TEST
I was really pleased when I learned that Frank Tripp, high-flying lawyer to the rich and famous of Gilded Age New York, would be getting his own story in The Rogue of Fifth Avenue the first book in Joanna Shupe’s new Uptown Girls series. Handsome, charming and urbane, Frank made for an attractive, somewhat enigmatic supporting character in the recent Four Hundred series, and I was more than eager to read his story. Frank is a great character who undergoes significant growth throughout the course of this novel, and once the main plotline gets going – a legal thriller which will pit Frank against the society he’s worked so hard to fit into – I was fairly gripped by it. But I wasn’t as drawn to the romance, mostly because I didn’t care for the heroine all that much. Up until now, I’ve enjoyed Ms. Shupe’s female leads; they’ve been spirited and intelligent women who are determined to do more than be simply ornamental. Marion – Mamie – Greene is very much in that mould, but while she displays an admirable social conscience, she’s also naïve and reckless. It’s hard to root for a couple when you believe one of them – in this case the hero – deserves better.

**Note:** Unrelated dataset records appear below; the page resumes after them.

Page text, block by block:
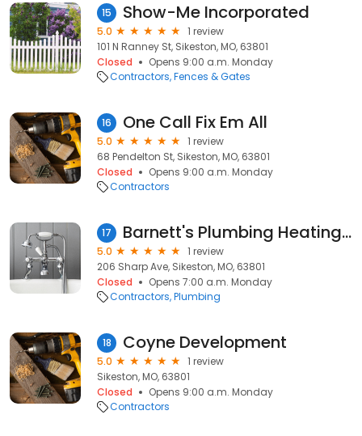
15 Show-Me Incorporated
5.0
1 review
101 N Ranney St, Sikeston, MO, 63801
Closed
Opens 9:00 a.m. Monday
Contractors Fences & Gates
16 One Call Fix Em All
5.0
1 review
68 Pendelton St, Sikeston, MO, 63801
Closed
Opens 9:00 a.m. Monday
Contractors
17 Barnett's Plumbing Heating-air
5.0
1 review
206 Sharp Ave, Sikeston, MO, 63801
Closed
Opens 7:00 a.m. Monday
Contractors Plumbing
18 Coyne Development
5.0
1 review
Sikeston, MO, 63801
Closed
Opens 9:00 a.m. Monday
Contractors
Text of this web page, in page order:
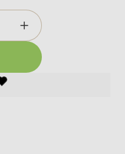
or use
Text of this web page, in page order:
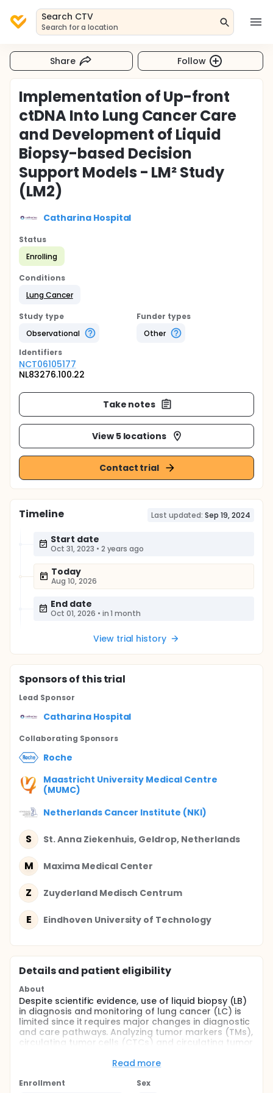
Search CTV
Search for a location
Share Follow
Implementation of Up-front
ctDNA Into Lung Cancer Care
and Development of Liquid
Biopsy-based Decision
Support Models - LM² Study
(LM2)
Catharina Hospital
Status
Enrolling
Conditions
Lung Cancer
Study type
Observational
Funder types
Other
Identifiers
NCT06105177
NL83276.100.22
Take notes
View 5 locations
Contact trial
Timeline Last updated: Sep 19, 2024
Start date
Oct 31, 2023 • 2 years ago
Today
Aug 10, 2026
End date
Oct 01, 2026 • in 1 month
View trial history
Sponsorsof this trial
Lead Sponsor
Catharina Hospital
Collaborating Sponsors
Roche
Maastricht University Medical Centre
(MUMC)
Netherlands Cancer Institute (NKI)
S St. Anna Ziekenhuis, Geldrop, Netherlands
M Maxima Medical Center
Z Zuyderland Medisch Centrum
E Eindhoven University of Technology
Details and patient eligibility
About
Despite scientific evidence, use of liquid biopsy (LB)
in diagnosis and monitoring of lung cancer (LC) is
limited since it requires major changes in diagnostic
and care pathways. Analyzing tumor markers (TMs),
circulating tumor cells (CTCs) and circulating tumor
nature of the tumor, the most appropriate therapy,
Read more
Enrollment Sex

For the third or fourth time in as many months, Frank Tripp finds himself ‘escorting’ the daughter of one of his biggest clients away from a gambling hall. He tries (unsuccessfully) to extract a promise from her never to go there again, but Mamie, not content with the role life has allotted her as a woman destined merely to marry well and spend her life going to parties, isn’t going to give in, especially given the altruistic motives for which she gambles and picks pockets:
She gave the money either to a charity or directly to a tenement family herself. There were too many needy families in the city, and the charities were oftentimes more concerned with temperance and religious conversion than distributing aid. Mamie would rather not see any restrictions placed on relief, which was why she traveled downtown herself a few times a month.
Which makes stealing perfectly okay, apparently. Yes, I understand why she’s doing it, and yes the idea that charities would make religious conversion a condition of giving aid to someone in need is utterly disgusting. But instead of doing something that would benefit even more people than she can help alone, like establishing an aid society or charity of her own, Mamie gambles and steals.

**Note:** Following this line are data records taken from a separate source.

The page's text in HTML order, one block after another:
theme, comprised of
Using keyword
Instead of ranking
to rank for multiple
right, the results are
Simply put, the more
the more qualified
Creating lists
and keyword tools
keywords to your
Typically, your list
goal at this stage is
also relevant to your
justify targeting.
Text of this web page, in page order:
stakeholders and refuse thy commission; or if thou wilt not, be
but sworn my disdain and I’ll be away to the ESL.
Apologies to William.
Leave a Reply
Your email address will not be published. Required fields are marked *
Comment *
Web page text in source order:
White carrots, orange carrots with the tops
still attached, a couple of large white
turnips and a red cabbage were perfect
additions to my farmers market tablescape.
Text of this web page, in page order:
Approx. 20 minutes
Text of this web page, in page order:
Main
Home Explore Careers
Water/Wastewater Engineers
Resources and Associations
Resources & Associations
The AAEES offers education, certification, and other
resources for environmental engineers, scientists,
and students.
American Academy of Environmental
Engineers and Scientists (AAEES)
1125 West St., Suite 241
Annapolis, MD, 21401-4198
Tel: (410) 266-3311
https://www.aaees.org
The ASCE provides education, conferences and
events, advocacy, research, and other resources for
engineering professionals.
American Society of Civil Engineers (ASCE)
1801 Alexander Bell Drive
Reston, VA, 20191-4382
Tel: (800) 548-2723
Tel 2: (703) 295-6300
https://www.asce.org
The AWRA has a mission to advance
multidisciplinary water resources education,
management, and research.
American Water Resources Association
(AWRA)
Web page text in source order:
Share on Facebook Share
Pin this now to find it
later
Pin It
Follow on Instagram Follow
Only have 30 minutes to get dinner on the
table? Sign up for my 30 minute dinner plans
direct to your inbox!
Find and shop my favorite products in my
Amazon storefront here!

Okay. So, moving on. Mamie and Frank argue about her illicit activities, but there’s also a strong attraction there that pops and fizzes, even though they both know nothing can come of it. Mamie has been promised to the eldest son of her father’s closest friend since birth and the betrothal is about to be finalised, and Frank has no intention of settling down, ever.

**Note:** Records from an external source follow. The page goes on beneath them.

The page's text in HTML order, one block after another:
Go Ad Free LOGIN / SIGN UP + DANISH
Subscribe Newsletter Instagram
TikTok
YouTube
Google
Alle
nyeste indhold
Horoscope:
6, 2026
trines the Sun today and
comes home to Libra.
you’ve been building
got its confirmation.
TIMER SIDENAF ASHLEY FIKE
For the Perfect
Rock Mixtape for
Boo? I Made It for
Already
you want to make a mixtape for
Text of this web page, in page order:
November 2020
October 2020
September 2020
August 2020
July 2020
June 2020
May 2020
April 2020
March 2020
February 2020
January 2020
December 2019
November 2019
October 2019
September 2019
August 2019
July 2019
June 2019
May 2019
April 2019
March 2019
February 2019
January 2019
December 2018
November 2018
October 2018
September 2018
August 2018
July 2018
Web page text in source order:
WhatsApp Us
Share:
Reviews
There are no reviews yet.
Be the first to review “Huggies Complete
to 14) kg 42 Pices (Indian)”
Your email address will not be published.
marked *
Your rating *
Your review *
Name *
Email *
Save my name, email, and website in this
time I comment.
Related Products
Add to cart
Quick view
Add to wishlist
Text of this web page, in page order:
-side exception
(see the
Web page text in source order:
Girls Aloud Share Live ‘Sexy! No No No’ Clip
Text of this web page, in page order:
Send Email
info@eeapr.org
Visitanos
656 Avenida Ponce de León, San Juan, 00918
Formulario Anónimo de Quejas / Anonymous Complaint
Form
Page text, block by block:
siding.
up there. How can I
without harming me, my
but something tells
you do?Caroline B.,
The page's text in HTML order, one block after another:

Not long after this, we find Mamie visiting one of the poorest and most dangerous areas of the city in order to dispense her ill-gotten largesse. She’s carrying a large sum of money, and is completely alone, but has done this several times and has somehow never been accosted. In fact, it doesn’t seem to have occurred to her that she might be. Making her way into the dingy room occupied by the Porter family, Mamie is dismayed to find the dead body of Mr. Porter lying on the floor surrounded by policemen, who immediately arrest Mrs. Porter for the murder. The police won’t listen to Mamie when she tells them that Mr. Porter beat his wife and that she must have been defending herself – after all, what does a Fifth Avenue princess know of such things? – and tell her she should go home and not bother her pretty little head about it. But Mamie isn’t about to stand by and allow such a terrible injustice to be done, so she summons Frank and asks him to defend Mrs. Porter. Naturally, he’s not keen on the idea and tries to explain that he’s not a criminal lawyer, and how damaging taking on the case could prove for both of them. But Mamie isn’t interested in any of that; an innocent woman’s life is at stake, and that’s far more important that her reputation.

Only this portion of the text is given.